• Work task: Write out the listing beneath this instruction in its entirety, exactly as it reads.

-- Opening Marker --

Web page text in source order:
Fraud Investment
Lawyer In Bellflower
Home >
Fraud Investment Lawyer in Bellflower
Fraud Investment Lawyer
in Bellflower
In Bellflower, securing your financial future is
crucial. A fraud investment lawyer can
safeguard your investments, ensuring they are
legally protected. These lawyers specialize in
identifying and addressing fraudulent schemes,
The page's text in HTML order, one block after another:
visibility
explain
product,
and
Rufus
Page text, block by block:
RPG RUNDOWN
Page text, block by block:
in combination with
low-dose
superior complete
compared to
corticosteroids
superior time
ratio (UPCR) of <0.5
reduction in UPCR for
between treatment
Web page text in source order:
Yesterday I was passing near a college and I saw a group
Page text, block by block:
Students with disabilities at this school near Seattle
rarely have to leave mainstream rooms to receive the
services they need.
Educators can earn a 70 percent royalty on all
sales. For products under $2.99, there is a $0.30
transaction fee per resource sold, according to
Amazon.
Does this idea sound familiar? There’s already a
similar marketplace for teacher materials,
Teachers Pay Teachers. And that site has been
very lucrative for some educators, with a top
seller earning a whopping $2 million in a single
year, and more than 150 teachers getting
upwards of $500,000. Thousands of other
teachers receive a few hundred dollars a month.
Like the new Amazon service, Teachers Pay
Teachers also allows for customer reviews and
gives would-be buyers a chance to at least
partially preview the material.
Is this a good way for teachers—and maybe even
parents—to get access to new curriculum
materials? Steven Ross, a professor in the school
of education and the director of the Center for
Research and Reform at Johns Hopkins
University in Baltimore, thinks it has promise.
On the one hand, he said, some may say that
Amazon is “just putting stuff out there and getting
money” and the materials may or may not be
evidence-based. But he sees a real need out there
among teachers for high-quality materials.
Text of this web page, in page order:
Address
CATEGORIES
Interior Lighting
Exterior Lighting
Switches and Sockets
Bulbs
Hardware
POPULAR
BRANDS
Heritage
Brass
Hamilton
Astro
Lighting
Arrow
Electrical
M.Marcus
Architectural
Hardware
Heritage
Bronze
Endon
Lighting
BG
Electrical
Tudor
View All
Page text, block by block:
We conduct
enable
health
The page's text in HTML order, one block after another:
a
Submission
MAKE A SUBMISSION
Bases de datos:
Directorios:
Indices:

-- Closing Marker --

• Completed exercise:
Web page text in source order:
Fraud Investment
Lawyer In Bellflower
Home >
Fraud Investment Lawyer in Bellflower
Fraud Investment Lawyer
in Bellflower
In Bellflower, securing your financial future is
crucial. A fraud investment lawyer can
safeguard your investments, ensuring they are
legally protected. These lawyers specialize in
identifying and addressing fraudulent schemes,
The page's text in HTML order, one block after another:
visibility
explain
product,
and
Rufus
Page text, block by block:
RPG RUNDOWN
Page text, block by block:
in combination with
low-dose
superior complete
compared to
corticosteroids
superior time
ratio (UPCR) of <0.5
reduction in UPCR for
between treatment
Web page text in source order:
Yesterday I was passing near a college and I saw a group
Page text, block by block:
Students with disabilities at this school near Seattle
rarely have to leave mainstream rooms to receive the
services they need.
Educators can earn a 70 percent royalty on all
sales. For products under $2.99, there is a $0.30
transaction fee per resource sold, according to
Amazon.
Does this idea sound familiar? There’s already a
similar marketplace for teacher materials,
Teachers Pay Teachers. And that site has been
very lucrative for some educators, with a top
seller earning a whopping $2 million in a single
year, and more than 150 teachers getting
upwards of $500,000. Thousands of other
teachers receive a few hundred dollars a month.
Like the new Amazon service, Teachers Pay
Teachers also allows for customer reviews and
gives would-be buyers a chance to at least
partially preview the material.
Is this a good way for teachers—and maybe even
parents—to get access to new curriculum
materials? Steven Ross, a professor in the school
of education and the director of the Center for
Research and Reform at Johns Hopkins
University in Baltimore, thinks it has promise.
On the one hand, he said, some may say that
Amazon is “just putting stuff out there and getting
money” and the materials may or may not be
evidence-based. But he sees a real need out there
among teachers for high-quality materials.
Text of this web page, in page order:
Address
CATEGORIES
Interior Lighting
Exterior Lighting
Switches and Sockets
Bulbs
Hardware
POPULAR
BRANDS
Heritage
Brass
Hamilton
Astro
Lighting
Arrow
Electrical
M.Marcus
Architectural
Hardware
Heritage
Bronze
Endon
Lighting
BG
Electrical
Tudor
View All
Page text, block by block:
We conduct
enable
health
The page's text in HTML order, one block after another:
a
Submission
MAKE A SUBMISSION
Bases de datos:
Directorios:
Indices:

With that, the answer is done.